In Re Mark R., (Nov. 2, 1990)

1990 Conn. Super. Ct. 3826
CourtConnecticut Superior Court
DecidedNovember 2, 1990
StatusUnpublished

This text of 1990 Conn. Super. Ct. 3826 (In Re Mark R., (Nov. 2, 1990)) is published on Counsel Stack Legal Research, covering Connecticut Superior Court primary law. Counsel Stack provides free access to over 12 million legal documents including statutes, case law, regulations, and constitutions.

Bluebook
In Re Mark R., (Nov. 2, 1990), 1990 Conn. Super. Ct. 3826 (Colo. Ct. App. 1990).

Opinion

[EDITOR'S NOTE: This case is unpublished as indicated by the issuing court.] MEMORANDUM OF DECISION By petition filed in the Bristol Probate Court on June 28, 1989, Deborah A.D. seeks to terminate the parental rights of Mark C., legal and biological father of Mark R., born October 3, 1985, on the grounds of abandonment and denial of necessary care, two of the three nonconsensual grounds for granting such relief as provided by subsection (f) of Sec. 45-61f, Conn. Gen. Stats. (Rev. 1989), applicable to children not previously committed to the Department of Children and Youth Services (DCYS). On the date of filing, a hearing was set for 30 days thereafter as mandated by subsection (a) Sec.45-61 (d), but simultaneously such hearing was "continued until further order of this court . . . . the court having ordered an investigation and report" pursuant to Sec. 45-61 (d) and (f). DCYS was requested to conduct an investigation, as provided by subsection (c) of Sec. 45-61f, on July 10, 1989 with a due date of October 10, 1989.
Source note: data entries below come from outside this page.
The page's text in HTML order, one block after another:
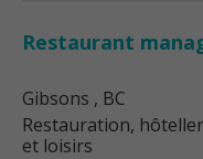
Restaurant
Gibsons , BC
Restauration,
et loisirs
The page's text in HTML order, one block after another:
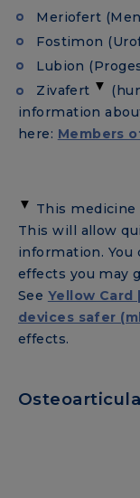
Meriofert
Fostimon
Lubion
Zivafert ▼
information
here: Members
▼ This
This will allow
information. You
effects you may
See Yellow Card
devices safer
effects.

Notwithstanding the requirement of Sec. 45-61f(e)(2) that where ". . . such report has been requested. . . the court shall set a day not more than 30 days thereafter" [Emphasis added], no hearing was held in November of 1989. Instead, the respondent father, on December 6, 1989, filed a motion to transfer the matter to this court pursuant to subsection (g) of Sec. 45-61c, and the next day the motion was granted as a matter of right.
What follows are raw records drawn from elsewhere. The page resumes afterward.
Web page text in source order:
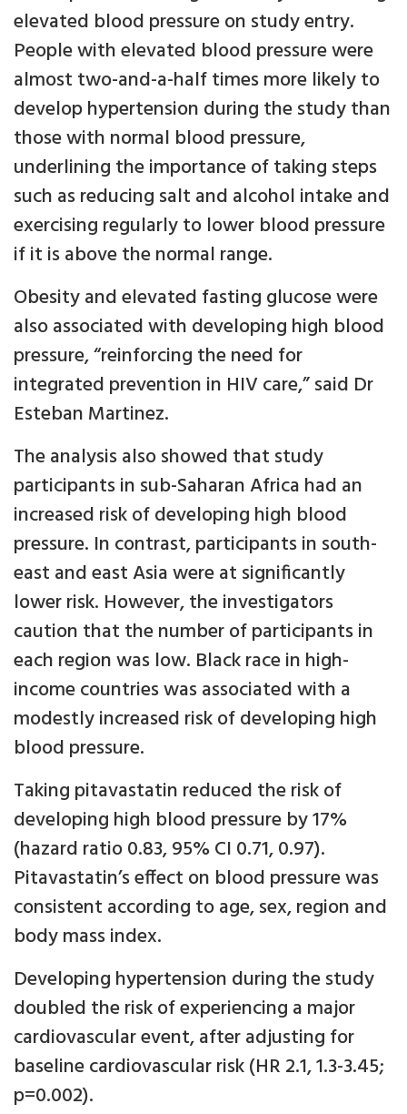
elevated blood pressure on study entry.
People with elevated blood pressure were
almost two-and-a-half times more likely to
develop hypertension during the study than
those with normal blood pressure,
underlining the importance of taking steps
such as reducing salt and alcohol intake and
exercising regularly to lower blood pressure
if it is above the normal range.
Obesity and elevated fasting glucose were
also associated with developing high blood
pressure, “reinforcing the need for
integrated prevention in HIV care,” said Dr
Esteban Martinez.
The analysis also showed that study
participants in sub-Saharan Africa had an
increased risk of developing high blood
pressure. In contrast, participants in south-
east and east Asia were at significantly
lower risk. However, the investigators
caution that the number of participants in
each region was low. Black race in high-
income countries was associated with a
modestly increased risk of developing high
blood pressure.
Taking pitavastatin reduced the risk of
developing high blood pressure by 17%
(hazard ratio 0.83, 95% CI 0.71, 0.97).
Pitavastatin’s effect on blood pressure was
consistent according to age, sex, region and
body mass index.
Developing hypertension during the study
doubled the risk of experiencing a major
cardiovascular event, after adjusting for
baseline cardiovascular risk (HR 2.1, 1.3-3.45;
p=0.002).

The parties were re-served for the initial hearing in this court held on January 10, 1990, at which time the petitioner's oral motion to add a third nonconsensual ground for terminating the father's parental rights (absence of ongoing parent-child relationship and unlikelihood of establishing one within a period consistent with the child's best interests) was granted over his objection. A psychological evaluation was ordered on the mother's motion, with costs to be shared between the petitioner and the child's court-appointed counsel. The DCYS study, due October 10, 1989, was received by this court on January 24, 1990 (Petitioner's Exh. F.). The respondent's motion to strike one of the pleaded grounds (denial of proper care by acts of parental commission or omission) was denied, leaving the petitioner free to present evidence as to the father's conduct toward the child prior to the entry in July of 1986 of a Family Relations judgment denying him all visitation rights in connection with the CT Page 3828 dissolution of the parents' marriage. Since no objections were raised by any party as to those proceedings in the Probate Court which appear to be at variance with provisions of the applicable statutes, they are deemed to have been waived.

Trial was conducted on three nonconsecutive days following receipt of the psychological evaluation, concluding on July 18, 1990 when all parties rested and were given until September 19, 1990 (extended by request of counsel to September 26, 1990) for the submission of trial memoranda.

Facts

Evidence offered at trial supports the finding of the following facts:

In the spring of 1984, two months after twenty-year old Deborah met Mark C. who, although only a year her senior was already divorced from his drug-abusing first wife, they began to live together. By the summer of 1984 Mark C. had begun to use cocaine, a cause of numerous altercations between them. After being struck by him in one of their fights, Deborah considered having him arrested, but decided instead to return to her parents' home. Three months later, in November 1984, being assured by Mark C. that he was now free of drug abuse, she returned to live with him. Shortly after she learned she was pregnant, Deborah began to suspect his resumption of drug use. Nonetheless, they married in June of 1985 with the support of her parents who gave them a wedding and provided much of the furnishings for their apartment. The parties continued to argue after their marriage over both drugs and money, leading, one one occasion, to a violent outburst by the respondent that resulted in his slashing a new piece of upholstered furniture with a long sharp object.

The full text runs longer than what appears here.